--- ABOUT THIS EXERCISE ---
Please retype the records below exactly as they appear, but leave out the pictures.

--- STUDY MATERIAL ---
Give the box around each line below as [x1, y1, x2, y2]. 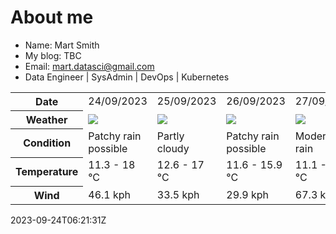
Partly [156, 129, 185, 143]
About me [10, 6, 94, 29]
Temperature [15, 165, 79, 179]
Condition [23, 136, 72, 150]
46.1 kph [88, 187, 132, 201]
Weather [25, 112, 68, 126]
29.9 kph [226, 187, 270, 201]
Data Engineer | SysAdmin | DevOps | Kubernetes [24, 71, 230, 83]

--- WRITTEN SOLUTION ---
Give the box around each line below as [x1, y1, x2, y2]. 
Partly [156, 129, 185, 143]
About me [10, 6, 94, 29]
Temperature [15, 165, 79, 179]
Condition [23, 136, 72, 150]
46.1 kph [88, 187, 132, 201]
Weather [25, 112, 68, 126]
29.9 kph [226, 187, 270, 201]
Data Engineer | SysAdmin | DevOps | Kubernetes [24, 71, 230, 83]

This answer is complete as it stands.